** Opening Given records block **
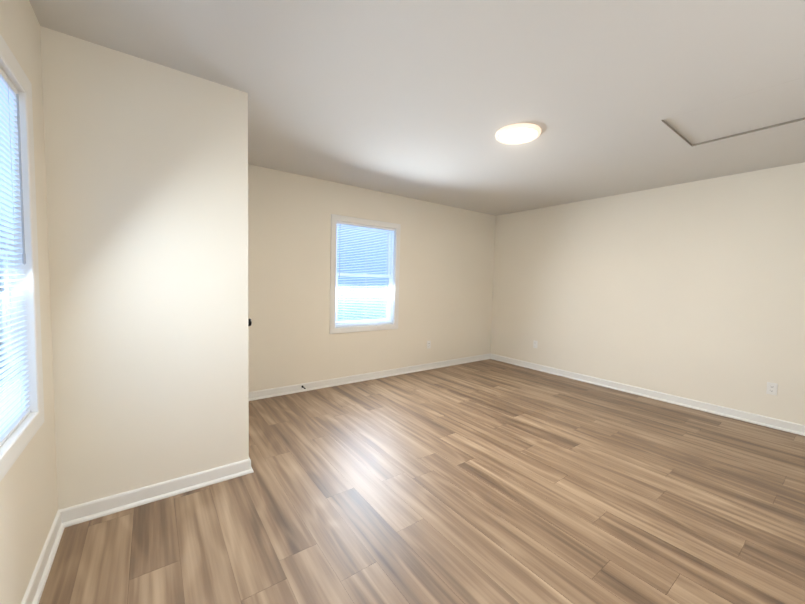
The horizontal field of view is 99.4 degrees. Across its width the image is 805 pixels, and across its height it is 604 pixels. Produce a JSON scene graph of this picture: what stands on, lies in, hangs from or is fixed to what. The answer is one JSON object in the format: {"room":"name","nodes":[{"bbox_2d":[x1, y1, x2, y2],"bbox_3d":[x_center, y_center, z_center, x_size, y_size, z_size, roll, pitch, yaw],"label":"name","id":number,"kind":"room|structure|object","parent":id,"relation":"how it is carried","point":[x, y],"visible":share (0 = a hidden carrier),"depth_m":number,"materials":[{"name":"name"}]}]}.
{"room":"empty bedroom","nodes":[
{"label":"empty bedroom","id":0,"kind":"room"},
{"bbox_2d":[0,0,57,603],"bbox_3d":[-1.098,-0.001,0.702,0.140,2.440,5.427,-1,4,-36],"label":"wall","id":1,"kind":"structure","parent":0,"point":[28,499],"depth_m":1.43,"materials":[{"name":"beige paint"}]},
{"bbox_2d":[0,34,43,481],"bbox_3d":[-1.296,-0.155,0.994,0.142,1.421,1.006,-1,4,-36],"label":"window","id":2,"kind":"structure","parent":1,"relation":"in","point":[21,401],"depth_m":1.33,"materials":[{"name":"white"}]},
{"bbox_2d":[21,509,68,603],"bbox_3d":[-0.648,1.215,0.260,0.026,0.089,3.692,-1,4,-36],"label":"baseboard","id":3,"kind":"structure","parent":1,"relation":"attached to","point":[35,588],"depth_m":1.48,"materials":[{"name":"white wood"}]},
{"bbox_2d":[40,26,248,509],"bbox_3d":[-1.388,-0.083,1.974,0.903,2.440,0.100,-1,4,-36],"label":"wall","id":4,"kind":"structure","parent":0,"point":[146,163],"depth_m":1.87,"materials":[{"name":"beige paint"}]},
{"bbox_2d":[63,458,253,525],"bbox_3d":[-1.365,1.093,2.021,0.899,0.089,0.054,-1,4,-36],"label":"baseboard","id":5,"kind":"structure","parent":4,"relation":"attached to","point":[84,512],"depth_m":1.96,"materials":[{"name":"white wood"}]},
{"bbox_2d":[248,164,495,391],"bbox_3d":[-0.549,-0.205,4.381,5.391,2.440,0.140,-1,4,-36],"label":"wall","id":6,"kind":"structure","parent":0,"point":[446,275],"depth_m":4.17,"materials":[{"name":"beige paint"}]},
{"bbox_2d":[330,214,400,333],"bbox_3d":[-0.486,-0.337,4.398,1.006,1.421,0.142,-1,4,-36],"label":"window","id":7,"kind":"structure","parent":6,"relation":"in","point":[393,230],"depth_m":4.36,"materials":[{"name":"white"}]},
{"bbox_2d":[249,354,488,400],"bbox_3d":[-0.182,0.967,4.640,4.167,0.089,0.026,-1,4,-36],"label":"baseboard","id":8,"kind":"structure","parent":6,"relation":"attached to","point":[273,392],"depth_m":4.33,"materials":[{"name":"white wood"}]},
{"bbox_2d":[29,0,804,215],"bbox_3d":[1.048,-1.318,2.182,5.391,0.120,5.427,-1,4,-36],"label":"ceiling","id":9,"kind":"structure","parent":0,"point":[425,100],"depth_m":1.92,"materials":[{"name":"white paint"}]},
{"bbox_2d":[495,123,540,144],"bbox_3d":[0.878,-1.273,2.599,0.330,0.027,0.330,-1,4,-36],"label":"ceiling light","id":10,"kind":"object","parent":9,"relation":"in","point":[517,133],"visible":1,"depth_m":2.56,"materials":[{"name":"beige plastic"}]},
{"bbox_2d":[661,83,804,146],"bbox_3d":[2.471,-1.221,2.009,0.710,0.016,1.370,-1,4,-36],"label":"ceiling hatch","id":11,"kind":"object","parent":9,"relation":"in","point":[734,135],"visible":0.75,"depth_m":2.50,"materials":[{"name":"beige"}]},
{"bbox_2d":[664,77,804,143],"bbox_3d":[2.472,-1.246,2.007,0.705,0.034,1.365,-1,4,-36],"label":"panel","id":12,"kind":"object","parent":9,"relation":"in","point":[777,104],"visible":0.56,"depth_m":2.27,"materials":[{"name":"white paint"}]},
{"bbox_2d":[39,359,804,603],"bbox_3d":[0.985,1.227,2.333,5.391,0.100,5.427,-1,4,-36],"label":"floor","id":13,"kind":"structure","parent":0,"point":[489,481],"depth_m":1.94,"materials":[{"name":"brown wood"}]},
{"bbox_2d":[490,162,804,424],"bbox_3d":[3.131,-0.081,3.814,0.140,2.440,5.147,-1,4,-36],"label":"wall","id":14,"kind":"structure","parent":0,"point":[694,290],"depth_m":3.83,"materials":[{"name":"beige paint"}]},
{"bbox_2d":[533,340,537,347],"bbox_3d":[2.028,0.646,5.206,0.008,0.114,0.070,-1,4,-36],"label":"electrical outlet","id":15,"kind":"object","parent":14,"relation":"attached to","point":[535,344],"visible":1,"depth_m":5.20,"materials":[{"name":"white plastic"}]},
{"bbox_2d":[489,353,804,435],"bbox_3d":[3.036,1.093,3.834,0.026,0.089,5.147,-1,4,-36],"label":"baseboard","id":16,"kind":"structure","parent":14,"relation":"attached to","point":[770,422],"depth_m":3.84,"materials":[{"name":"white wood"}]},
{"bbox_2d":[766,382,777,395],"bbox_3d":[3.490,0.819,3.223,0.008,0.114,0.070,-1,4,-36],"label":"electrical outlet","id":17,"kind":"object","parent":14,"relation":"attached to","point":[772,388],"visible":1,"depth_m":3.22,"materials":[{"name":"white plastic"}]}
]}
** Closing Given records block **
Work to be completed
A faithful copy of every record is needed here. Leave the images out of it.

Finished task
The horizontal field of view is 99.4 degrees. Across its width the image is 805 pixels, and across its height it is 604 pixels. Produce a JSON scene graph of this picture: what stands on, lies in, hangs from or is fixed to what. The answer is one JSON object in the format: {"room":"name","nodes":[{"bbox_2d":[x1, y1, x2, y2],"bbox_3d":[x_center, y_center, z_center, x_size, y_size, z_size, roll, pitch, yaw],"label":"name","id":number,"kind":"room|structure|object","parent":id,"relation":"how it is carried","point":[x, y],"visible":share (0 = a hidden carrier),"depth_m":number,"materials":[{"name":"name"}]}]}.
{"room":"empty bedroom","nodes":[
{"label":"empty bedroom","id":0,"kind":"room"},
{"bbox_2d":[0,0,57,603],"bbox_3d":[-1.098,-0.001,0.702,0.140,2.440,5.427,-1,4,-36],"label":"wall","id":1,"kind":"structure","parent":0,"point":[28,499],"depth_m":1.43,"materials":[{"name":"beige paint"}]},
{"bbox_2d":[0,34,43,481],"bbox_3d":[-1.296,-0.155,0.994,0.142,1.421,1.006,-1,4,-36],"label":"window","id":2,"kind":"structure","parent":1,"relation":"in","point":[21,401],"depth_m":1.33,"materials":[{"name":"white"}]},
{"bbox_2d":[21,509,68,603],"bbox_3d":[-0.648,1.215,0.260,0.026,0.089,3.692,-1,4,-36],"label":"baseboard","id":3,"kind":"structure","parent":1,"relation":"attached to","point":[35,588],"depth_m":1.48,"materials":[{"name":"white wood"}]},
{"bbox_2d":[40,26,248,509],"bbox_3d":[-1.388,-0.083,1.974,0.903,2.440,0.100,-1,4,-36],"label":"wall","id":4,"kind":"structure","parent":0,"point":[146,163],"depth_m":1.87,"materials":[{"name":"beige paint"}]},
{"bbox_2d":[63,458,253,525],"bbox_3d":[-1.365,1.093,2.021,0.899,0.089,0.054,-1,4,-36],"label":"baseboard","id":5,"kind":"structure","parent":4,"relation":"attached to","point":[84,512],"depth_m":1.96,"materials":[{"name":"white wood"}]},
{"bbox_2d":[248,164,495,391],"bbox_3d":[-0.549,-0.205,4.381,5.391,2.440,0.140,-1,4,-36],"label":"wall","id":6,"kind":"structure","parent":0,"point":[446,275],"depth_m":4.17,"materials":[{"name":"beige paint"}]},
{"bbox_2d":[330,214,400,333],"bbox_3d":[-0.486,-0.337,4.398,1.006,1.421,0.142,-1,4,-36],"label":"window","id":7,"kind":"structure","parent":6,"relation":"in","point":[393,230],"depth_m":4.36,"materials":[{"name":"white"}]},
{"bbox_2d":[249,354,488,400],"bbox_3d":[-0.182,0.967,4.640,4.167,0.089,0.026,-1,4,-36],"label":"baseboard","id":8,"kind":"structure","parent":6,"relation":"attached to","point":[273,392],"depth_m":4.33,"materials":[{"name":"white wood"}]},
{"bbox_2d":[29,0,804,215],"bbox_3d":[1.048,-1.318,2.182,5.391,0.120,5.427,-1,4,-36],"label":"ceiling","id":9,"kind":"structure","parent":0,"point":[425,100],"depth_m":1.92,"materials":[{"name":"white paint"}]},
{"bbox_2d":[495,123,540,144],"bbox_3d":[0.878,-1.273,2.599,0.330,0.027,0.330,-1,4,-36],"label":"ceiling light","id":10,"kind":"object","parent":9,"relation":"in","point":[517,133],"visible":1,"depth_m":2.56,"materials":[{"name":"beige plastic"}]},
{"bbox_2d":[661,83,804,146],"bbox_3d":[2.471,-1.221,2.009,0.710,0.016,1.370,-1,4,-36],"label":"ceiling hatch","id":11,"kind":"object","parent":9,"relation":"in","point":[734,135],"visible":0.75,"depth_m":2.50,"materials":[{"name":"beige"}]},
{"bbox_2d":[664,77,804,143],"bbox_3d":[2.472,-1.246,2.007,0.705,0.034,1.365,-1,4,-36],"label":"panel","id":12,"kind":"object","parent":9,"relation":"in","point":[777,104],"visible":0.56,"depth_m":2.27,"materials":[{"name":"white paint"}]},
{"bbox_2d":[39,359,804,603],"bbox_3d":[0.985,1.227,2.333,5.391,0.100,5.427,-1,4,-36],"label":"floor","id":13,"kind":"structure","parent":0,"point":[489,481],"depth_m":1.94,"materials":[{"name":"brown wood"}]},
{"bbox_2d":[490,162,804,424],"bbox_3d":[3.131,-0.081,3.814,0.140,2.440,5.147,-1,4,-36],"label":"wall","id":14,"kind":"structure","parent":0,"point":[694,290],"depth_m":3.83,"materials":[{"name":"beige paint"}]},
{"bbox_2d":[533,340,537,347],"bbox_3d":[2.028,0.646,5.206,0.008,0.114,0.070,-1,4,-36],"label":"electrical outlet","id":15,"kind":"object","parent":14,"relation":"attached to","point":[535,344],"visible":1,"depth_m":5.20,"materials":[{"name":"white plastic"}]},
{"bbox_2d":[489,353,804,435],"bbox_3d":[3.036,1.093,3.834,0.026,0.089,5.147,-1,4,-36],"label":"baseboard","id":16,"kind":"structure","parent":14,"relation":"attached to","point":[770,422],"depth_m":3.84,"materials":[{"name":"white wood"}]},
{"bbox_2d":[766,382,777,395],"bbox_3d":[3.490,0.819,3.223,0.008,0.114,0.070,-1,4,-36],"label":"electrical outlet","id":17,"kind":"object","parent":14,"relation":"attached to","point":[772,388],"visible":1,"depth_m":3.22,"materials":[{"name":"white plastic"}]}
]}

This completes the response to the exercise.